* _What to produce_
Restate all the data word for word and omit the pictures.
::::
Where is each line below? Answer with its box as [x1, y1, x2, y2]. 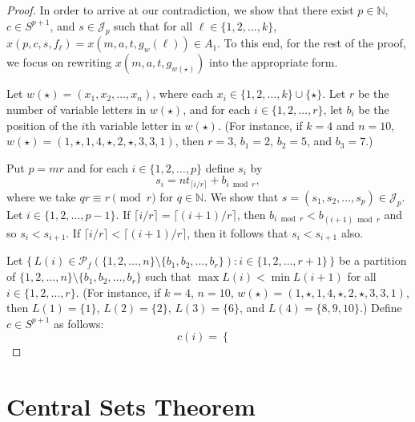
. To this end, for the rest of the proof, [217, 34, 406, 51]
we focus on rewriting [6, 54, 112, 71]
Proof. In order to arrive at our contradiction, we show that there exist [6, 2, 354, 18]
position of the [6, 116, 78, 133]
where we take [6, 188, 76, 205]
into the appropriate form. [209, 54, 338, 71]
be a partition [339, 252, 407, 269]
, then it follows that [187, 225, 288, 241]
::::
* _Result of this exercise_
Where is each line below? Answer with its box as [x1, y1, x2, y2]. 
. To this end, for the rest of the proof, [217, 34, 406, 51]
we focus on rewriting [6, 54, 112, 71]
Proof. In order to arrive at our contradiction, we show that there exist [6, 2, 354, 18]
position of the [6, 116, 78, 133]
where we take [6, 188, 76, 205]
into the appropriate form. [209, 54, 338, 71]
be a partition [339, 252, 407, 269]
, then it follows that [187, 225, 288, 241]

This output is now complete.